On June 19, 2020, then–Secretary of Defense Mark T. Esper directed wide-ranging initiatives to promote morale, cohesion, and force readiness, using a three-pronged approach composed of:

  • Identification of immediate actions that can be implemented to support a
    more diverse and inclusive force.
  • Establishment of a Department of Defense Board on Diversity and
    Inclusion (the “Board”) tasked with identifying additional actions related
    to D&I policies and processes.
  • Founding of an independent federal advisory committee, the Defense
    Advisory Committee on Diversity and Inclusion (DACODAI), to provide
    autonomous, continuous review and assessment of the military’s actions in
    this mission area.

This effort reinforces a half-century of policies, programs, and practices instituted by DoD to create an inclusive environment that harnesses each Service member’s potential. The U.S. military has traversed fundamental socio-political eras that situated DoD as a pioneering force in racial and ethnic D&I. As the largest meritocracy in the country, DoD embraces D&I for all its Service members and fosters an environment in which they can rise to positions of responsibility and leadership. While the military has been a leader in racial integration and inclusion, it nevertheless is not immune to the perils of bias and prejudice. This report recommends aggressive integration of D&I into Military Department culture to build upon decades of progress and transform DoD for today’s Service members and for generations to come.

Current State

DoD has observed modest increases in minority demographic representation in officer grades since the transition to an all-volunteer force, but persistent underrepresentation in senior officer grades continues.
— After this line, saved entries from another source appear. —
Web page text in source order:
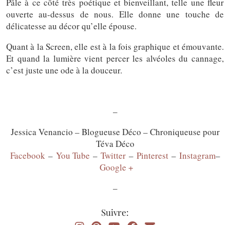
ouverte au-dessus de nous. Elle donne une touche de
délicatesse au décor qu’elle épouse.
Quant à la Screen, elle est à la fois graphique et émouvante.
Et quand la lumière vient percer les alvéoles du cannage,
c’est juste une ode à la douceur.
–
Jessica Venancio – Blogueuse Déco – Chroniqueuse pour
Téva Déco
Facebook – You Tube – Twitter – Pinterest – Instagram–
Google +
–
Suivre:
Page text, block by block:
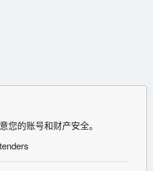
您的账号和财产安全。

Congress established the Military Leadership Diversity
Commission in 2009 to study this and other matters. Since the release of the Commission’s report in 2011, DoD has restructured its D&I oversight function, developed new policies to bolster the inclusion of minority Service members, and refined metrics to better assess the
efficacy of D&I policies, programs, and practices.

Examination of recent trends in representation—including American Indian or Alaskan Native, Asian, Black/African American, Hispanic, multiracial, Native Hawaiian or other Pacific Islander, and White—shows varied levels of representation across the force. Currently, the active component enlisted population is slightly more racially and ethnically diverse than the U.S. population eligible for military service, with Blacks/African Americans and Hispanics represented at slightly higher rates. The Reserve Component shows a similar trend for Blacks/African Americans; however, Hispanics are underrepresented compared with the eligible U.S. population.

Overall, the active component officer population is less diverse than the eligible civilian population. Blacks/African Americans, Hispanics, and Asians are all underrepresented compared with the eligible population. Similar trends hold for the Reserve Component, but representation of Black/African American officers is on par with the eligible population.

Notably, the officer corps is significantly less racially and ethnically diverse than the enlisted population, for both the active and Reserve Components. Similarly, the civilian population eligible for commissioning as an officer is much less racially and ethnically diverse than the population eligible for serving as an enlisted member.